Она садится рядом со мной, наши плечи соприкасаются, отчего я напрягаюсь. Не потому, что я этого не хочу, а потому что не привык, что кто-то хочет прикасаться ко мне. Выбирать меня. Считать меня достойным усилий.
Потому что я этого совершенно не заслуживаю.
Не заслуживаю ее. Если тьма — это отсутствие света, то это то, чем я являюсь, когда ее нет рядом.
И я удивляюсь, как я вообще продержался так долго без ее советов.
— На что это похоже? — ее вопрос неожиданно возвращает меня к реальности. — Иметь эту силу?
Я даже не колеблюсь.
— Одиночество.
— Потому что никто не знает о тебе?
Я киваю.
— А я знаю обо всех остальных.
— Всем говорят, что Кай — сильнейший Элитный за последние десятилетия, — тихо говорит она. — И все же, вот он ты, обладаешь его силой и живешь в трущобах.
— Скрываюсь в трущобах, — выплевываю я с горечью.
Она вздыхает, и в ее голосе звучит разочарование.
— Ты правда думаешь, что король убил бы тебя, если бы узнал, что ты Владетель?
— Думаю, он считал бы меня угрозой, — уныло говорю я. — Как и Фаталов. Он оставил по одному из них и теперь у него есть Владетель — его сын, которым он может управлять.
Она изучает меня, как одну из своих швейных строчек.
— Вы двое удивительно похожи. Не только в способностях.
— Ну, он наделал много дерьма. А я просто довольно дерьмовый, — я беру еще один кусок медовой булочки. — Уверен, при других обстоятельствах мы были бы лучшими друзьями.
Ее ответное мычание говорит о согласии. И, видимо, это единственный ответ, который она готова предложить. Ее вдруг очень отвлекает кудрявая прядь, упавшая на плечо, да и меня теперь тоже. Что я ей говорил о волосах? Ах, да. Что-то очень похожее на то, что они упругие.
Какая жалкая попытка быть безразличным. Будто я не восхищаюсь блеском каждого локона, или тем, как они цепляются друг за друга. Будто я могу оторвать взгляд от ее шеи, когда она собирает эти кудри в небрежный пучок, и упущенные пряди струятся чернильным водопадом по ее спине. Будто я могу не восхищаться тем, как легко смех касается ее мягких губ. И солнце согревает ее кожу так, словно она создана для того, чтобы быть окутанной светом. А радость исходит из нее в виде хлопков в ладоши и милых бесед. Именно так мои мысли постоянно возвращаются к ней, а сердце глупо следует за ними. И я боюсь, что восхищаюсь каждым ее частичкой.

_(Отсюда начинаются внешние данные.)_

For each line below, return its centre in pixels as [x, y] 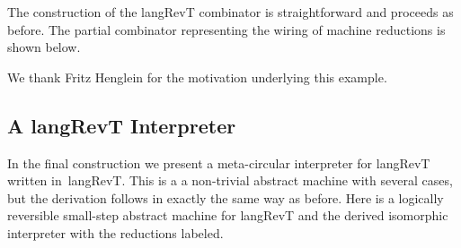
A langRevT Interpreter [122, 125]
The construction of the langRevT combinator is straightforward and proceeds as [230, 12]
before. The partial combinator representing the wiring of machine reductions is [226, 29]
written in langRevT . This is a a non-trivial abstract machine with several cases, [230, 180]
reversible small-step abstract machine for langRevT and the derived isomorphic [228, 215]
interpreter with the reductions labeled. [115, 232]
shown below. [44, 47]
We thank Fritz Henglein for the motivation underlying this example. [197, 77]
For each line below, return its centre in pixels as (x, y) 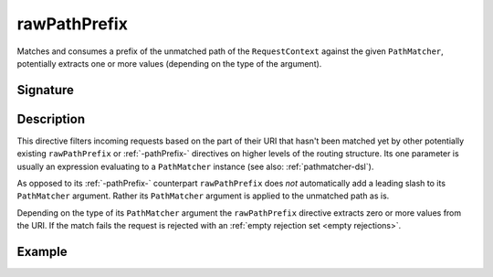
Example (42, 252)
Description (51, 119)
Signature (46, 90)
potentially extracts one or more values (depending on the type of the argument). (169, 63)
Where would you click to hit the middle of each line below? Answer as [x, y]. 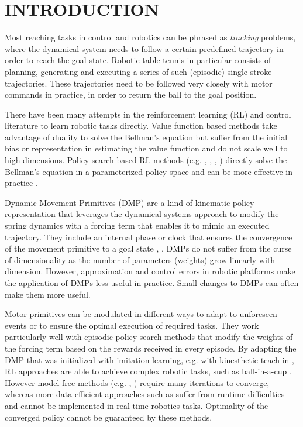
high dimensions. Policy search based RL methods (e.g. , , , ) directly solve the [146, 160]
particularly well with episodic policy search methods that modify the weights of [149, 337]
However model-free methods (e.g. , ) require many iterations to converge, [137, 382]
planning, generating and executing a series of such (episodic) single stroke [138, 71]
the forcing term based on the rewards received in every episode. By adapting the [151, 348]
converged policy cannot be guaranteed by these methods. [109, 417]
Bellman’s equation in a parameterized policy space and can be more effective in [149, 171]
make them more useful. [48, 294]
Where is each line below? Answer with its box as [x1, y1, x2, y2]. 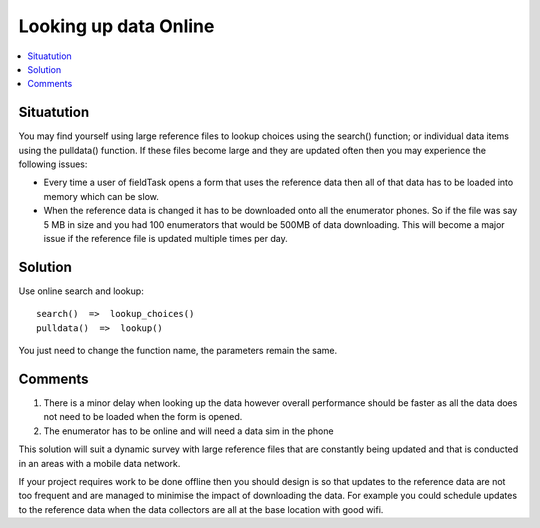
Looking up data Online [18, 15, 215, 37]
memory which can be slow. [43, 190, 159, 202]
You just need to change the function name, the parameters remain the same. [18, 345, 338, 357]
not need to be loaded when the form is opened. [43, 411, 243, 423]
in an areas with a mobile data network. [18, 457, 181, 469]
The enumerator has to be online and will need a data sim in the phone [43, 425, 334, 437]
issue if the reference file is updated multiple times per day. [43, 232, 289, 244]
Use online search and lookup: [18, 285, 144, 297]
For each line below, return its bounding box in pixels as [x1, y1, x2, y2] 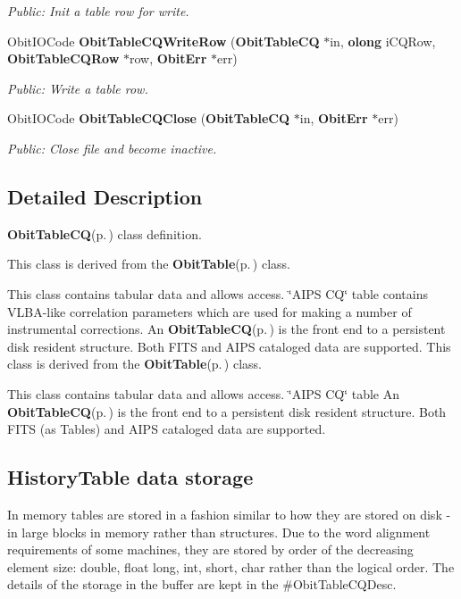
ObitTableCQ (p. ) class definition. [7, 224, 202, 243]
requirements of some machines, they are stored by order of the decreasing [7, 540, 414, 559]
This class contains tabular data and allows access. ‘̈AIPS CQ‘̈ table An [7, 384, 400, 403]
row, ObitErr [129, 49, 207, 68]
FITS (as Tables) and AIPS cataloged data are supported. [7, 420, 326, 438]
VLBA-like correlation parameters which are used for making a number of [7, 302, 412, 320]
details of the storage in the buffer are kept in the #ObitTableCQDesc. [7, 575, 397, 594]
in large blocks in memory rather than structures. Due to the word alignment [7, 522, 431, 541]
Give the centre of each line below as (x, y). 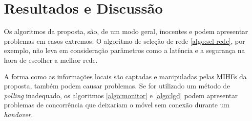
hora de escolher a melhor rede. (51, 60)
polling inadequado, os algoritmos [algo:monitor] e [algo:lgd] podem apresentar (121, 95)
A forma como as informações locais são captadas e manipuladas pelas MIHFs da (125, 76)
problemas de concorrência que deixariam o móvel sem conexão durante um (117, 105)
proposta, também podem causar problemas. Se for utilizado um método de (117, 86)
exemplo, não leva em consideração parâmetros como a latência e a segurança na (125, 50)
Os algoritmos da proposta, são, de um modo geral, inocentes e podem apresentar (126, 31)
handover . (19, 114)
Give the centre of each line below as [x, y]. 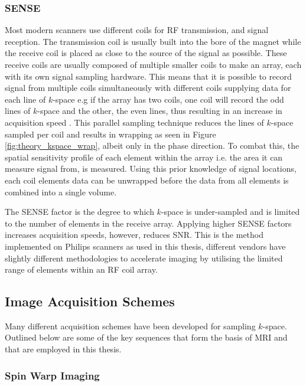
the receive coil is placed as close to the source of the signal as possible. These [146, 53]
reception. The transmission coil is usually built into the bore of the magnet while [153, 41]
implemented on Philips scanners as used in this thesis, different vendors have [145, 246]
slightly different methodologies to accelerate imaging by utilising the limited [144, 258]
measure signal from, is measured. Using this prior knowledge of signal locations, [151, 169]
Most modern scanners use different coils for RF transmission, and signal [137, 30]
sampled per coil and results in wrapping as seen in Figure [110, 134]
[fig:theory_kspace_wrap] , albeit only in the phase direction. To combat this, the [152, 145]
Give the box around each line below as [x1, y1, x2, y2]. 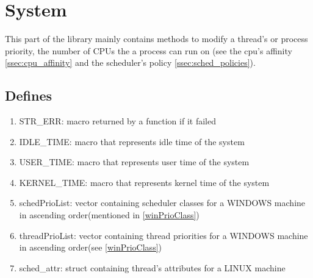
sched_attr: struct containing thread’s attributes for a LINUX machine [19, 261, 286, 274]
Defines [5, 86, 52, 105]
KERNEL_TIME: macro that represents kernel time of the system [19, 176, 270, 188]
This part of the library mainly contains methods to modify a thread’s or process [5, 32, 308, 45]
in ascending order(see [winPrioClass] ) [19, 241, 162, 254]
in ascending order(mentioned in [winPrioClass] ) [19, 208, 200, 221]
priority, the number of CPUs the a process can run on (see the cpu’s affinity [5, 44, 292, 57]
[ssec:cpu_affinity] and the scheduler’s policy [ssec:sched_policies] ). [5, 56, 256, 69]
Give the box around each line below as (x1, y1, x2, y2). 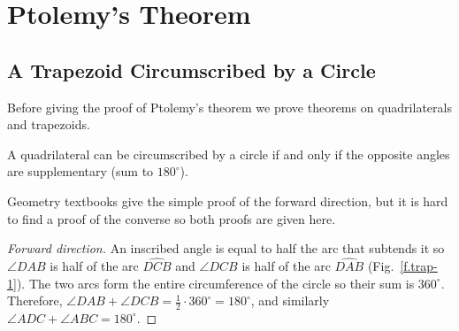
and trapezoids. (7, 115, 90, 134)
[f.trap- (400, 256, 438, 274)
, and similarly (250, 291, 330, 310)
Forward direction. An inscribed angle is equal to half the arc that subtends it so (7, 239, 445, 258)
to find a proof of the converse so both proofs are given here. (7, 209, 336, 227)
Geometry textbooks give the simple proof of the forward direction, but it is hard (7, 191, 448, 210)
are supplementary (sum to (7, 162, 154, 181)
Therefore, (7, 291, 63, 310)
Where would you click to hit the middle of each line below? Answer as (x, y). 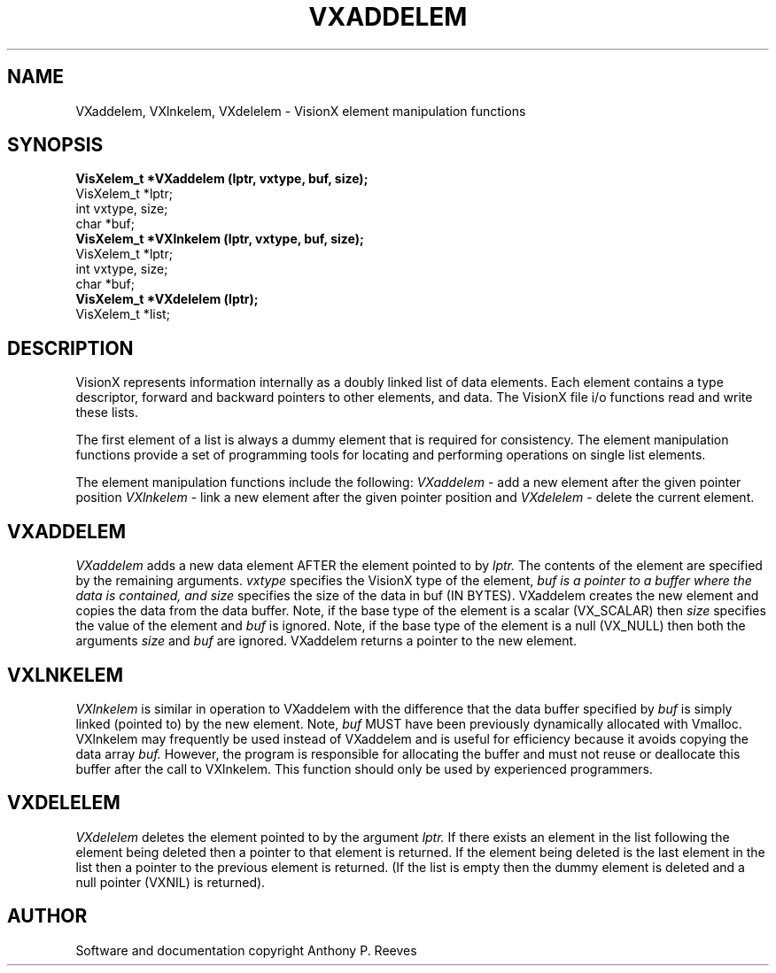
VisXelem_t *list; (123, 314)
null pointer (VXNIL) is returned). (171, 882)
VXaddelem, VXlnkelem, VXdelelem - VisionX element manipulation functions (301, 111)
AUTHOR (47, 916)
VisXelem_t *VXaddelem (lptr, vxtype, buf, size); (222, 179)
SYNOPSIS (55, 145)
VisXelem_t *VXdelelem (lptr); (167, 299)
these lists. (107, 413)
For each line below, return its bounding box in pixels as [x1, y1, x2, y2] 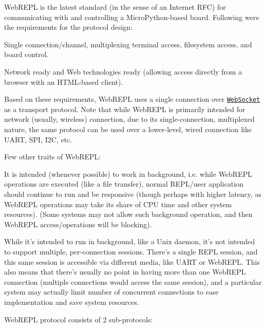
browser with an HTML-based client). [4, 76, 123, 87]
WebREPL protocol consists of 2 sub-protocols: [4, 314, 153, 324]
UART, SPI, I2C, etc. [4, 134, 72, 144]
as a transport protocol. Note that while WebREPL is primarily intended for [4, 103, 245, 114]
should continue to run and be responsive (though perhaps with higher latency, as [4, 188, 262, 199]
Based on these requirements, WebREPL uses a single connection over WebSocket [4, 94, 260, 104]
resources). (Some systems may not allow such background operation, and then [4, 209, 253, 220]
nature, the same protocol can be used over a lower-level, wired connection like [4, 124, 252, 134]
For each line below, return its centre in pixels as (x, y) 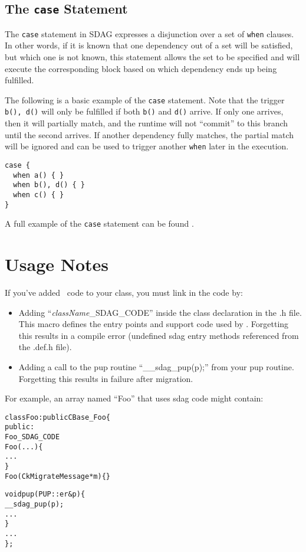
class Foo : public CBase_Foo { (58, 417)
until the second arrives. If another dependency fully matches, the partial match (149, 134)
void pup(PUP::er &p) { (45, 494)
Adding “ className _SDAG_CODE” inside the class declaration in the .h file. (160, 312)
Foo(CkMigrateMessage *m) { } (58, 476)
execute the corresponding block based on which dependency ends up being (141, 68)
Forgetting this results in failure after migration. (106, 378)
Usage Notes (57, 264)
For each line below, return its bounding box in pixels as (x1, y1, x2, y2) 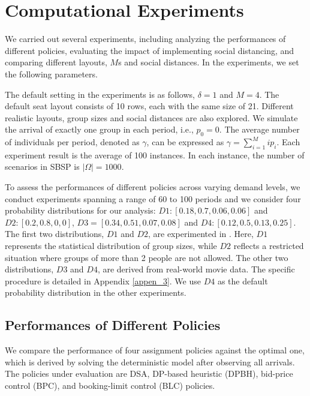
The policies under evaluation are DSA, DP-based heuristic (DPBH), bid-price (5, 367, 293, 380)
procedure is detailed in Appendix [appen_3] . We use (5, 274, 201, 287)
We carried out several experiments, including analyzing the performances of (5, 32, 286, 45)
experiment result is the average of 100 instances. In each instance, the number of (5, 148, 305, 161)
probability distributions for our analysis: (5, 204, 156, 217)
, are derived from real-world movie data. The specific (97, 263, 295, 275)
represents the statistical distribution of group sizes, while (5, 239, 217, 252)
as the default (217, 274, 268, 287)
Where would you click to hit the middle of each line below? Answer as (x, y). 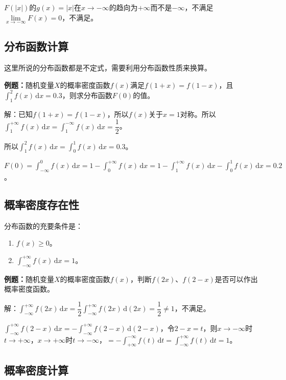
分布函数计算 (36, 46)
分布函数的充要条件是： (43, 225)
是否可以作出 (236, 279)
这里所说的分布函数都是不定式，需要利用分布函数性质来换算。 (108, 68)
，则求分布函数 (87, 95)
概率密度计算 (36, 370)
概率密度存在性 (42, 204)
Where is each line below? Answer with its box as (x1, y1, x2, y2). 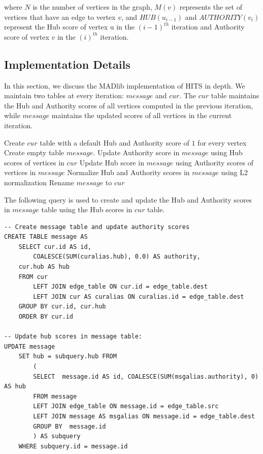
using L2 (221, 167, 248, 178)
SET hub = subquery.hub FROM (18, 353, 117, 360)
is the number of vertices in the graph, (32, 2, 152, 12)
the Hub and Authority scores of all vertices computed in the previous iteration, (4, 100, 253, 110)
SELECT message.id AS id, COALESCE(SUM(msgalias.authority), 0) (33, 373, 259, 380)
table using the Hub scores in (41, 204, 133, 215)
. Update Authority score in (93, 147, 180, 158)
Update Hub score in (79, 157, 144, 167)
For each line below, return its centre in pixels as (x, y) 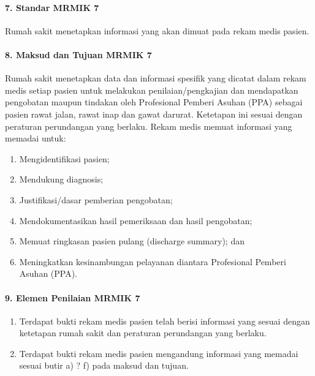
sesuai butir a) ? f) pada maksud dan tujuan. (104, 365)
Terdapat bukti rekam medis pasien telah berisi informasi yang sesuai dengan (165, 321)
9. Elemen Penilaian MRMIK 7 (73, 297)
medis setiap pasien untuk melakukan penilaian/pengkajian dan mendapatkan (152, 90)
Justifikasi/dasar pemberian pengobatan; (96, 199)
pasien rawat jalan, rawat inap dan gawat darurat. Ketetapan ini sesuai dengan (154, 114)
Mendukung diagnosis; (61, 179)
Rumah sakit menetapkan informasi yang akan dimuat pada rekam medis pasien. (157, 30)
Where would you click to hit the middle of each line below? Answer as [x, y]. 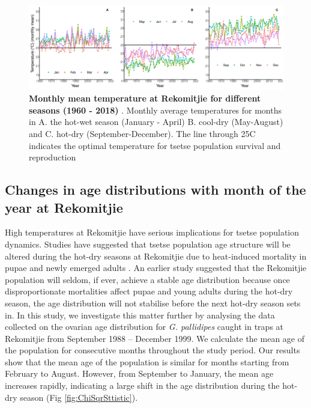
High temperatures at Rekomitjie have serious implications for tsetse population [152, 232]
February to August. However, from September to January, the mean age [139, 373]
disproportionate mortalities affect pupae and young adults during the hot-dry [149, 291]
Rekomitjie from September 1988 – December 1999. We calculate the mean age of [155, 338]
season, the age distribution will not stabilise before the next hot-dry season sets [153, 303]
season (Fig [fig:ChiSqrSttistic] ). [79, 397]
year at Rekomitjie [64, 207]
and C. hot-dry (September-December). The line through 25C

— У меня есть кое-что для тебя.
Она сопровождает это признание мягким смешком, одновременно нервным и опьяняющим. Откинувшись на предплечья, я озвучиваю пожелание:
— Надеюсь, это кровать.
— Нет, — отвечает она слишком весело. — Даже лучше. Надеюсь.
— Нет ничего более заманчивого, чем проспать всю ночь, — я смотрю на ее беспокойную фигуру, скрещенные, ритмично постукивающие ноги. — Но постарайся, сладкая.
На ее лице отражается сильное беспокойство.
— Ну вот, теперь я нервничаю! — она поднимает руку. — Все, я не могу тебе это показать. Оно еще не готово.
— Чума, что же я наделал? — бормочу я. — Давай, Дина, покажи мне. Я уверен, это… потрясающе — или любое другое слово, которое тебе нравится использовать.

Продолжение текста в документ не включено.